■ What is required ■
With both ends included, repeat exactly the lines of the entries below from the one containing "especially (227, 551)" down to the one containing "correct answer. (49, 587)", and no others.

■ Task input ■
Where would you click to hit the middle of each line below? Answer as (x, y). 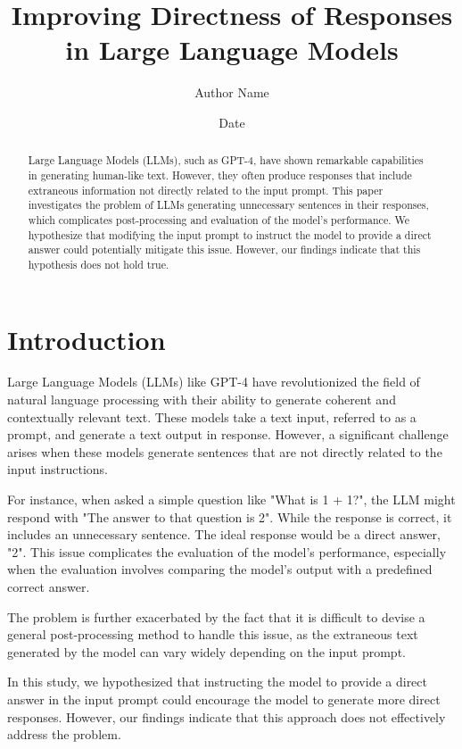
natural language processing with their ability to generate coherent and (202, 399)
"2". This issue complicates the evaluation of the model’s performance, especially (227, 551)
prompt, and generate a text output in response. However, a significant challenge (228, 434)
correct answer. (49, 587)
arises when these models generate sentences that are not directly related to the (225, 451)
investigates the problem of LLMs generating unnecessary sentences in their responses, (228, 205)
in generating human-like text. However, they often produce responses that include (220, 175)
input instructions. (58, 469)
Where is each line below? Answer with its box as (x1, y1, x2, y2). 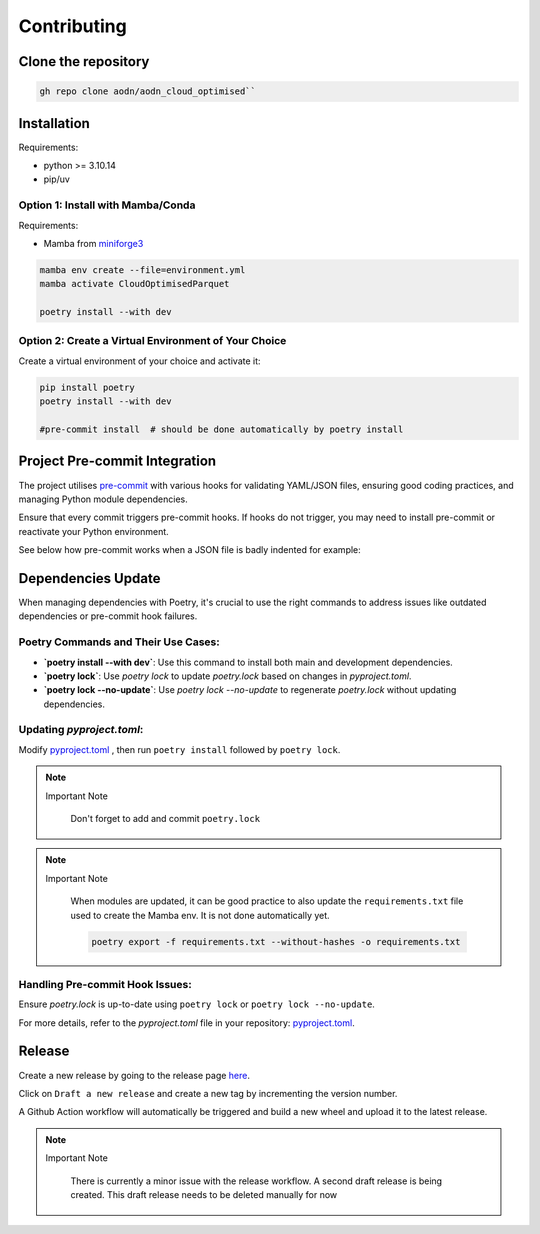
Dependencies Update (18, 570, 161, 587)
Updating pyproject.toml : (18, 723, 144, 737)
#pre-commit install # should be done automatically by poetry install (39, 424, 404, 435)
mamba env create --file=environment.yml (39, 264, 246, 275)
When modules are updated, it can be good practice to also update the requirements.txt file (70, 895, 464, 907)
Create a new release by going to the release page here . (18, 1069, 250, 1081)
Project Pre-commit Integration (18, 453, 217, 470)
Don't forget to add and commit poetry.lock (70, 813, 260, 824)
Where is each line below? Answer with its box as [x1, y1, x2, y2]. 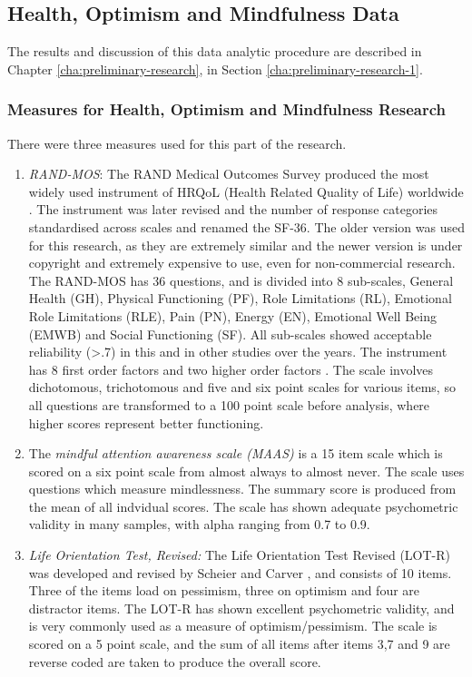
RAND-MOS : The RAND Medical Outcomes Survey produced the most [28, 164, 429, 183]
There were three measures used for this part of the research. [7, 133, 347, 152]
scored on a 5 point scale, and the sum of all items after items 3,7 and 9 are [28, 634, 450, 653]
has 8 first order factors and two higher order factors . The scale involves [28, 359, 434, 378]
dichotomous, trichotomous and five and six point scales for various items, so [28, 378, 456, 397]
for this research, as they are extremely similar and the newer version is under [28, 235, 463, 254]
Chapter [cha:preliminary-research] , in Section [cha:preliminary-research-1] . [7, 59, 423, 78]
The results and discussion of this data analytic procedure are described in [7, 42, 422, 61]
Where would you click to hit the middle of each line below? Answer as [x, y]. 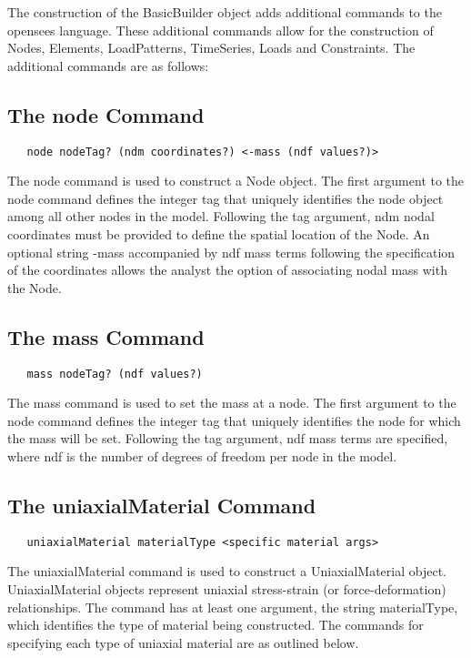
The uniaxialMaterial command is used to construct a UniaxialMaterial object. [227, 571]
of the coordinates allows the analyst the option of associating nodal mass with [227, 270]
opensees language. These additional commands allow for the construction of [220, 30]
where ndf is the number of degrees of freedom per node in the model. [202, 456]
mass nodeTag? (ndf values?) [115, 374]
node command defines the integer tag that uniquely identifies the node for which [234, 420]
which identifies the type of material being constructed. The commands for [215, 625]
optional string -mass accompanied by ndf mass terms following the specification [231, 252]
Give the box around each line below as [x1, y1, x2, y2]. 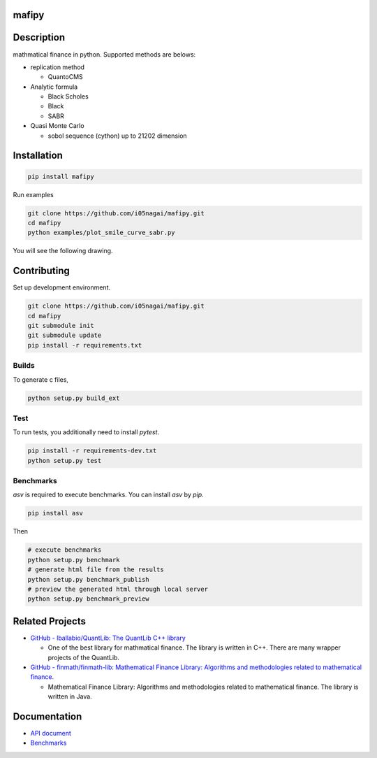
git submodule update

■ The completed task ■
"2". This issue complicates the evaluation of the model’s performance, especially (227, 551)
prompt, and generate a text output in response. However, a significant challenge (228, 434)
correct answer. (49, 587)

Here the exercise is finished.